Supplied information:
________________________

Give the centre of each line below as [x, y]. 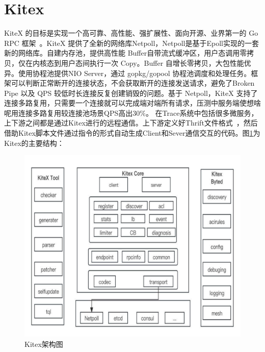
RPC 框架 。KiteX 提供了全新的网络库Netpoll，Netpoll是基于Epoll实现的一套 [131, 43]
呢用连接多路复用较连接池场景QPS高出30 [72, 112]
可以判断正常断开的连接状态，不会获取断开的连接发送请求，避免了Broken [133, 83]
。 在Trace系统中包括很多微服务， [202, 112]
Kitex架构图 [44, 344]
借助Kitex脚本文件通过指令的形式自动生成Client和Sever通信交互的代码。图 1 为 [132, 133]
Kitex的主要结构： [34, 143]
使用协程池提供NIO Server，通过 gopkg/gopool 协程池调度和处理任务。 [135, 73]

________________________

What you will do:
Exclude the images, then output the data above word for word.

Answer box:
Give the centre of each line below as [x, y]. 
RPC 框架 。KiteX 提供了全新的网络库Netpoll，Netpoll是基于Epoll实现的一套 [131, 43]
呢用连接多路复用较连接池场景QPS高出30 [72, 112]
可以判断正常断开的连接状态，不会获取断开的连接发送请求，避免了Broken [133, 83]
。 在Trace系统中包括很多微服务， [202, 112]
Kitex架构图 [44, 344]
借助Kitex脚本文件通过指令的形式自动生成Client和Sever通信交互的代码。图 1 为 [132, 133]
Kitex的主要结构： [34, 143]
使用协程池提供NIO Server，通过 gopkg/gopool 协程池调度和处理任务。 [135, 73]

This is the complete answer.